Calculate the molar enthalpy of solidification when 10.00KJ of energy are lost as 30.00g water are frozen at 0*C.
i divided 30/18.02 =1.664 mol
then, divided 10KJ/1.664mol =6.010 KJ/mol
Am i correct?
Thank you!
That looks right to me although I call it latent heat of fusion.
Well, congratulations! You managed to calculate the molar enthalpy of solidification correctly. You must be feeling pretty hot right now. Just remember, it's important to stay cool during these calculations. Keep up the good work, and don't let anyone freeze your enthusiasm!
Yes, you are correct in your calculations.
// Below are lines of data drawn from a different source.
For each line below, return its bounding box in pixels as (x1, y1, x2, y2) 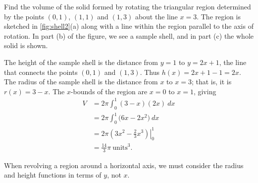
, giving (193, 86, 216, 96)
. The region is (197, 11, 241, 21)
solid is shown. (4, 40, 48, 51)
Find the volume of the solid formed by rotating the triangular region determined (4, 1, 251, 11)
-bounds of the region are (70, 86, 148, 96)
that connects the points (4, 66, 78, 77)
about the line (135, 11, 178, 21)
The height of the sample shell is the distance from (4, 57, 158, 67)
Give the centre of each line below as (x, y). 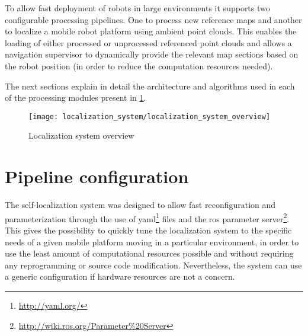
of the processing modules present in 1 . (76, 97)
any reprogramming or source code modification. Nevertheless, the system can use (153, 265)
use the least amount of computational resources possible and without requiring (149, 253)
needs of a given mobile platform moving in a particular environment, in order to (152, 241)
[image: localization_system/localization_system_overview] (150, 116)
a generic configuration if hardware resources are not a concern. (120, 276)
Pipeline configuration (97, 176)
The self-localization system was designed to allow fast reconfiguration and (140, 205)
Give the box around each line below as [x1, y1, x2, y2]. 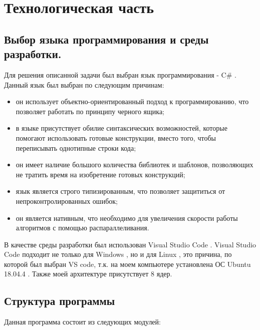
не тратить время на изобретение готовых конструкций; [16, 169, 185, 179]
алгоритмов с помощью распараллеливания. [16, 222, 149, 233]
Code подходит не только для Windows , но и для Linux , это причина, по [4, 249, 232, 259]
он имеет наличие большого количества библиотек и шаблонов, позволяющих [16, 159, 253, 170]
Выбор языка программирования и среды [4, 31, 209, 47]
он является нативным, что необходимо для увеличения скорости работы [16, 212, 238, 223]
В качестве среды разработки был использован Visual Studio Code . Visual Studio [4, 239, 256, 249]
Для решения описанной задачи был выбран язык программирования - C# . [4, 69, 236, 80]
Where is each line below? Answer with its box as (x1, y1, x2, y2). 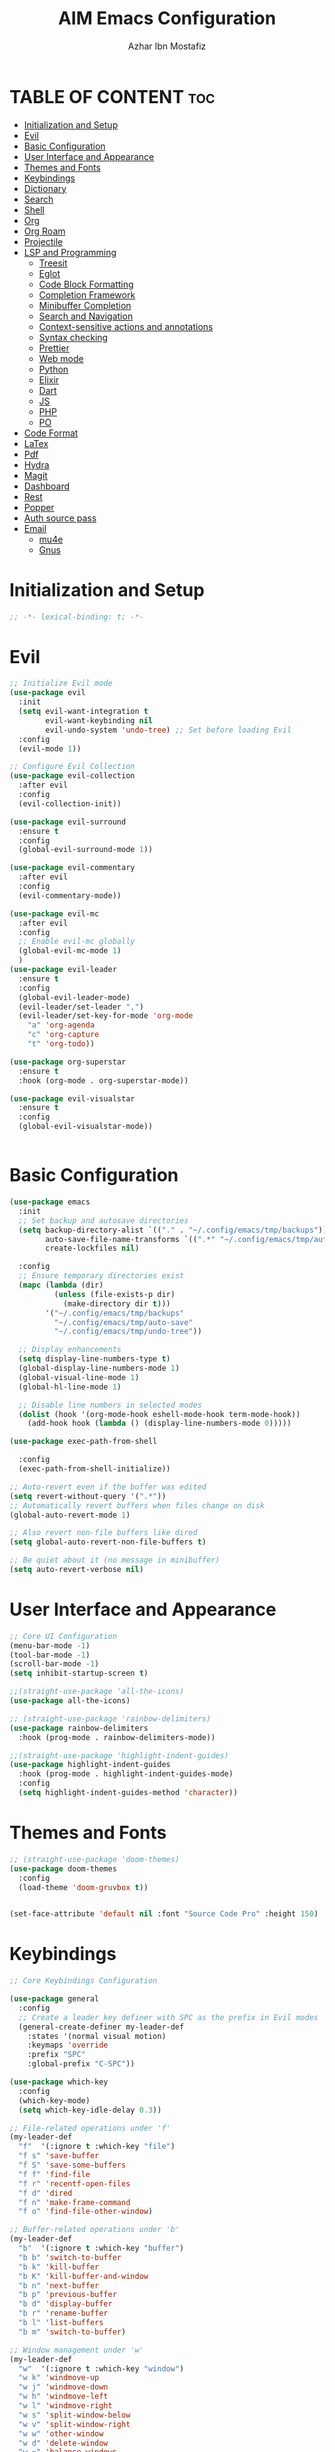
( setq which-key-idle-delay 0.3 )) (18, 2105, 162, 2115)
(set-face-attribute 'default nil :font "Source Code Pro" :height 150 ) (9, 1909, 319, 1919)
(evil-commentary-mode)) (18, 890, 122, 901)
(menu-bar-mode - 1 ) (9, 1640, 91, 1651)
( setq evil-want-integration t (18, 707, 149, 717)
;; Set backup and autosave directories (18, 1215, 189, 1226)
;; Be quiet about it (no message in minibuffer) (9, 1555, 221, 1566)
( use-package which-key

The molar enthalpy of solidification, also known as the heat of fusion, is the amount of energy required to freeze one mole of a substance.
To calculate the molar enthalpy of solidification, you need to divide the amount of energy lost (in kilojoules) by the number of moles of water.
In this case, you correctly calculated that there are 1.664 moles of water by dividing 30.00 g by the molar mass of water (18.02 g/mol).
Then, you divided the amount of energy lost (10.00 KJ) by the number of moles of water (1.664 mol), giving you a result of 6.010 KJ/mol.
Therefore, the molar enthalpy of solidification for water in this case is approximately 6.010 KJ/mol.
Yes, you are correct in your calculation. To determine the molar enthalpy of solidification, you need to divide the energy lost (10.00 kJ) by the number of moles of water frozen (1.664 mol).
To find the number of moles of water, you correctly divided the mass of water (30.00 g) by the molar mass of water (18.02 g/mol). This gives you 1.664 mol.
Then, dividing the energy lost (10.00 kJ) by the number of moles of water frozen (1.664 mol) gives you the molar enthalpy of solidification, which is approximately 6.010 kJ/mol.
So, your calculation is correct. Well done!